Under this line is a listing; return exactly the lines starting at the one with "Give the centre" and running down to the one with "explosions inherent to . (40, 244)", and leave out its pictures.

--------------------

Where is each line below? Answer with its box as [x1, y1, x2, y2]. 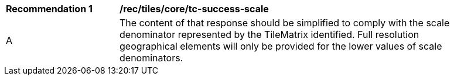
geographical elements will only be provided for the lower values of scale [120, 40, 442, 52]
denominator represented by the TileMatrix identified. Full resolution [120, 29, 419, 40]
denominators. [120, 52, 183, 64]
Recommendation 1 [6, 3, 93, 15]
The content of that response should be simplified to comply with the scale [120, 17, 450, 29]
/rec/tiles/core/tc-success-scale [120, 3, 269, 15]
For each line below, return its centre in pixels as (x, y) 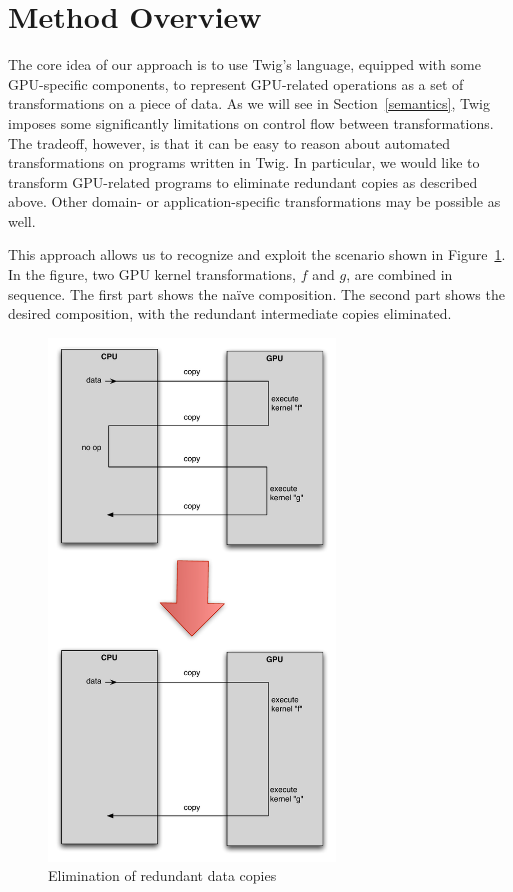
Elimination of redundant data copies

--------------------

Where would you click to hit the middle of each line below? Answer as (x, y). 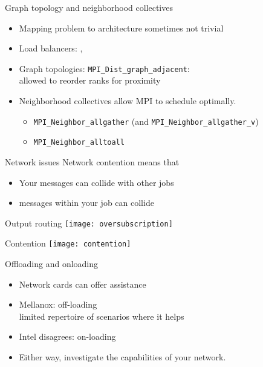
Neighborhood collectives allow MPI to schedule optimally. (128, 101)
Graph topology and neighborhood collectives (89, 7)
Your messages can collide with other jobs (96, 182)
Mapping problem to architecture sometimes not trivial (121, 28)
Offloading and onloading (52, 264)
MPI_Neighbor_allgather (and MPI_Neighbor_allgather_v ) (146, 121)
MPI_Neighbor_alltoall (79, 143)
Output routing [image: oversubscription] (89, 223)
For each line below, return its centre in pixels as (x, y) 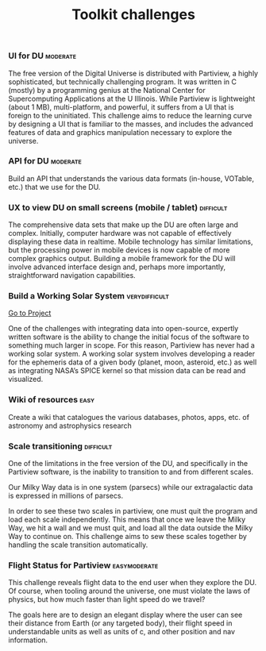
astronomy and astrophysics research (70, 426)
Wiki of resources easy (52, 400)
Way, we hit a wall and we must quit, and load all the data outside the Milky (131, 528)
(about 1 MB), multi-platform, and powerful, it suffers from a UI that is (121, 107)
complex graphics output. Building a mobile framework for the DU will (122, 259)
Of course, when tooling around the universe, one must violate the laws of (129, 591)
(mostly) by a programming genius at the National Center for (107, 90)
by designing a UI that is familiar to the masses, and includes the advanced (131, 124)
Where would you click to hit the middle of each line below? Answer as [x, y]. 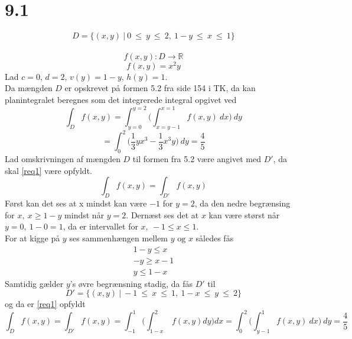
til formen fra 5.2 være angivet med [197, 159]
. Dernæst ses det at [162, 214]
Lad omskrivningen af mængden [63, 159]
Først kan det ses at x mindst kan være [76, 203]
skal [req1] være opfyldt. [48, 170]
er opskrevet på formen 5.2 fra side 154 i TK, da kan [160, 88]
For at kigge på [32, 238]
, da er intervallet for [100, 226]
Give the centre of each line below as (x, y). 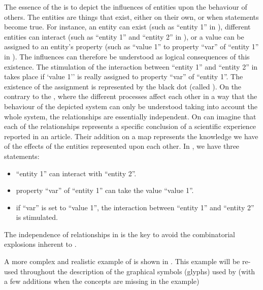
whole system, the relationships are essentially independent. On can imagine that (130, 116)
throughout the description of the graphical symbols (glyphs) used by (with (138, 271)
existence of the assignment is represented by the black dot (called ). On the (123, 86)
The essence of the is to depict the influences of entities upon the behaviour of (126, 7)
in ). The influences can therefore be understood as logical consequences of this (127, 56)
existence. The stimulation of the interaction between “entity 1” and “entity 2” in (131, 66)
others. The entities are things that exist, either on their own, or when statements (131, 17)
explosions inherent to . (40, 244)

--------------------

● OUTPUT OF THE EXERCISE:
Give the centre of each line below as (x, y). 
whole system, the relationships are essentially independent. On can imagine that (130, 116)
throughout the description of the graphical symbols (glyphs) used by (with (138, 271)
existence of the assignment is represented by the black dot (called ). On the (123, 86)
The essence of the is to depict the influences of entities upon the behaviour of (126, 7)
in ). The influences can therefore be understood as logical consequences of this (127, 56)
existence. The stimulation of the interaction between “entity 1” and “entity 2” in (131, 66)
others. The entities are things that exist, either on their own, or when statements (131, 17)
explosions inherent to . (40, 244)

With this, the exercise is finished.